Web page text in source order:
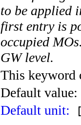
to be applied
first entry is
occupied
GW level.
This keyword
Default value:
Default unit:
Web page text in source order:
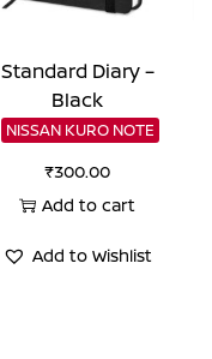
Standard Diary –
Black
NISSAN KURO NOTE
₹300.00
Add to cart
Add to Wishlist
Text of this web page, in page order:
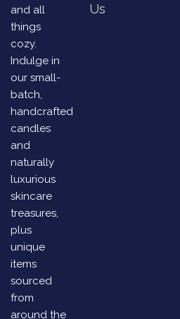
and all
things
cozy.
Indulge in
our small-
batch,
handcrafted
candles
and
naturally
luxurious
skincare
treasures,
plus
unique
items
sourced
from
around the
Us
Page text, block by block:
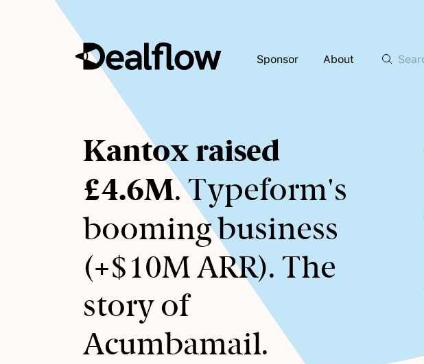
Sponsor About
Awaiting
keywords...
Kantox raised
£4.6M. Typeform's
booming business
(+$10M ARR). The
story of
Acumbamail.
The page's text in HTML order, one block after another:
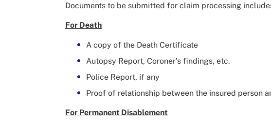
Documents to be submitted for claim processing
For Death
A copy of the Death Certificate
Autopsy Report, Coroner’s findings, etc.
Police Report, if any
Proof of relationship between the insured person
For Permanent Disablement
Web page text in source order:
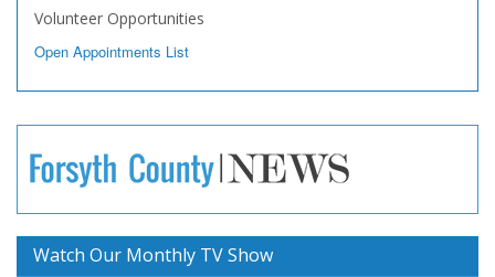
Volunteer Opportunities
Open Appointments List
Watch Our Monthly TV Show
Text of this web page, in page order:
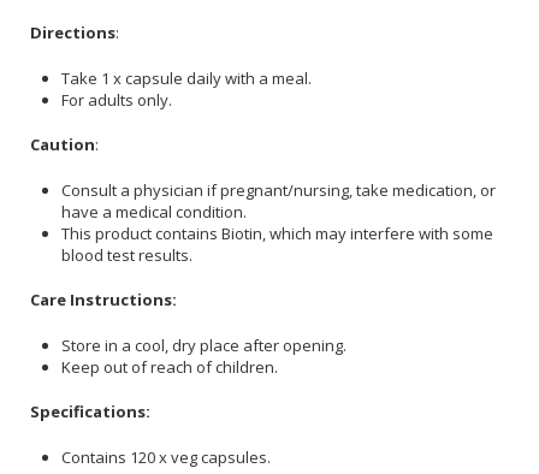
Directions:
Take 1 x capsule daily with a meal.
For adults only.
Caution:
Consult a physician if pregnant/nursing, take medication, or
have a medical condition.
This product contains Biotin, which may interfere with some
blood test results.
Care Instructions:
Store in a cool, dry place after opening.
Keep out of reach of children.
Specifications:
Contains 120 x veg capsules.
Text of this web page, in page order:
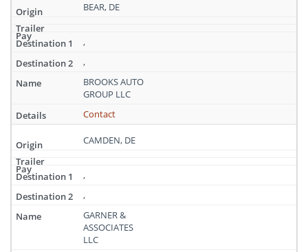
results:
1086
Available
Operators
Delaware
BEAR, DE
,
,
BROOKS AUTO
GROUP LLC
Contact
CAMDEN, DE
,
,
GARNER &
ASSOCIATES
LLC
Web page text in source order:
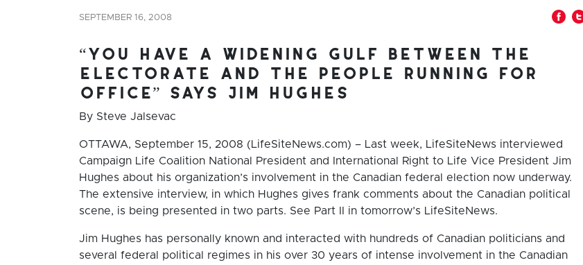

★ ★ ★ ★

Your objective ▸ When you reach the line that contains "Page text, block" in the records above, copy it and every line after it exactly through the last one, leaving out the pictures.

Solution to the exercise ▸
Page text, block by block:
Sponsor About
Awaiting
keywords...
Kantox raised
£4.6M. Typeform's
booming business
(+$10M ARR). The
story of
Acumbamail.
The page's text in HTML order, one block after another:
Documents to be submitted for claim processing
For Death
A copy of the Death Certificate
Autopsy Report, Coroner’s findings, etc.
Police Report, if any
Proof of relationship between the insured person
For Permanent Disablement
Web page text in source order:
Volunteer Opportunities
Open Appointments List
Watch Our Monthly TV Show
Text of this web page, in page order:
Directions:
Take 1 x capsule daily with a meal.
For adults only.
Caution:
Consult a physician if pregnant/nursing, take medication, or
have a medical condition.
This product contains Biotin, which may interfere with some
blood test results.
Care Instructions:
Store in a cool, dry place after opening.
Keep out of reach of children.
Specifications:
Contains 120 x veg capsules.
Text of this web page, in page order:
results:
1086
Available
Operators
Delaware
BEAR, DE
,
,
BROOKS AUTO
GROUP LLC
Contact
CAMDEN, DE
,
,
GARNER &
ASSOCIATES
LLC
Web page text in source order:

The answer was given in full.